**WHAT THE EXERCISE ASKS:** Give again, unaltered, the lines of the listing below that run from the line having "a steady 10-12%" through the line having "Report from Radware".

▼

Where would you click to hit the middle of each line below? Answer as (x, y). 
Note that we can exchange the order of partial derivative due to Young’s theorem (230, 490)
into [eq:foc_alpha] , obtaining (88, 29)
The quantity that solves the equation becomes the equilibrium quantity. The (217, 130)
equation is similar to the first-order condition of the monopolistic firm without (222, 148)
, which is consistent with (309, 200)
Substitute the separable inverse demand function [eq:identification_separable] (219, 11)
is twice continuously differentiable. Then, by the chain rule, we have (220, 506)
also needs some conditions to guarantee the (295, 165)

▲
▼

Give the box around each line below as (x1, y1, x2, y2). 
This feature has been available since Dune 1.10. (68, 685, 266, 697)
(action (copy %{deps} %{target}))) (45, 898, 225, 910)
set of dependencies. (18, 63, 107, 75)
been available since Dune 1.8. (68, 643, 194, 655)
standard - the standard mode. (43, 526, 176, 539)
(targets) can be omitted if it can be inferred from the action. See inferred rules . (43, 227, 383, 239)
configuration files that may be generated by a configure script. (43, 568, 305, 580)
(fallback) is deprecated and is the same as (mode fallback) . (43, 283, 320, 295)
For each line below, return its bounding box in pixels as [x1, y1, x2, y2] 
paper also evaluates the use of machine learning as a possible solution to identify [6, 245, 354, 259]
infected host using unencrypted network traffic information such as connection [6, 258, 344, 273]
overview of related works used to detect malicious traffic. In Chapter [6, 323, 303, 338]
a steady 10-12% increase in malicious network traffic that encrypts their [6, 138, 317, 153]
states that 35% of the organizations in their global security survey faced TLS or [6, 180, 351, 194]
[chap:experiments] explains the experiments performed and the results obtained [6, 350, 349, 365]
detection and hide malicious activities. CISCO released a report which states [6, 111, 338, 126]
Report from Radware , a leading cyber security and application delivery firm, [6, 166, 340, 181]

▲

**ANSWER SPACE:**
a steady 10-12% increase in malicious network traffic that encrypts their [6, 138, 317, 153]
states that 35% of the organizations in their global security survey faced TLS or [6, 180, 351, 194]
[chap:experiments] explains the experiments performed and the results obtained [6, 350, 349, 365]
detection and hide malicious activities. CISCO released a report which states [6, 111, 338, 126]
Report from Radware , a leading cyber security and application delivery firm, [6, 166, 340, 181]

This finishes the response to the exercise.